Figure 12 shows the PDSS system with a more realistic network size with configuration in
Table 7. As is visible from the image, the graphical representation of the results is no longer useful. The algorithm also took much longer to graph the results. For the actual running of the experiments (which includes many repetitions), we opted not to use the GUI and instead ran the code from the command line.
In the first graph in the above figure, the initial strategies are cramped into the plot making it nearly impossible make an inference solely from the graph. However, the second graph shows the optimal non-dominated strategies. It is much easier for a DM to make a decision in this case just by referring to the second graph: all of the unnecessary dominated strategies have been removed. It seems green is the most distributed strategy, while blue and orange have fewer options.
5. Conclusions
This article shows that in network defense games, the Pareto-Q-learning approach suggested by Sun et al. leads to higher game rewards than scalarization approaches.
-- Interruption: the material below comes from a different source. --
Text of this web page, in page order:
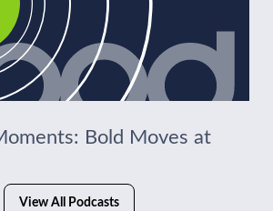
Bold Moves at
View All Podcasts

However, those higher rewards are achieved by choosing actions that do not fully adhere to the defender’s desired goal distribution. It is possible to obtain a better goal distribution by choosing a scalarization approach that prioritizes the goal distribution over the final game reward.
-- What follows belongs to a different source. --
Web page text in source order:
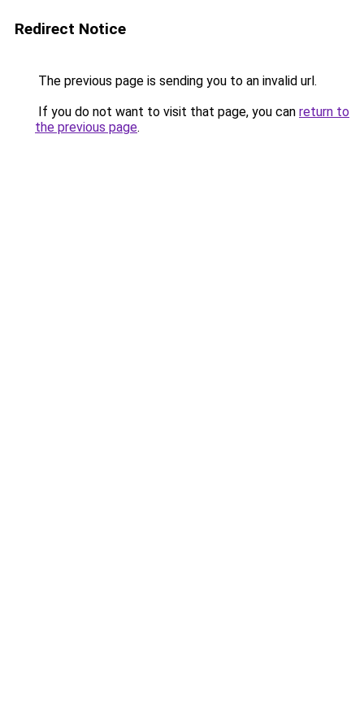
Redirect Notice
The previous page is sending you to an invalid url.
If you do not want to visit that page, you can return to
the previous page.

The conducted experiment shows that for an abstract DDOS attack represented in the game model, this approach allows decision-makers to learn how best to allocate scarce resources to avoid a loss of service availability. The abstract DDOS model can be implemented with a decision-maker specific goal function. Various decision-makers can, thus, use the model to create a goal prioritization strategy specific to their network.
Our research in multi-criteria decision-making techniques has shown that scalarization is more efficient and less dependent on qualitative analysis than other options, such as the Analytical Hierarchy Process or the Tabular method. The experiment also shows that Pareto optimization may be computationally too expensive for real-time monitoring and response. However, the effectiveness of the algorithm can be significantly increased by the use of a scalarization function.
The usage of a reinforcement learning algorithm is also very apparent, as the algorithm produces better results over time. This means that the algorithm is very suited for offline learning. By gathering data on previous attacks, we can teach the algorithm to perform better than non-learning algorithms which cannot leverage that information.
We suggest that network defense games that wish to find an optimal solution via a MORL use the STOM approach, as this method leads to results that are within one standard deviation of the Pareto-Q-learning approach, while adhering closely to the desired goal distribution. The STOM method is also significantly more efficient than the Pareto-Q-learning approach.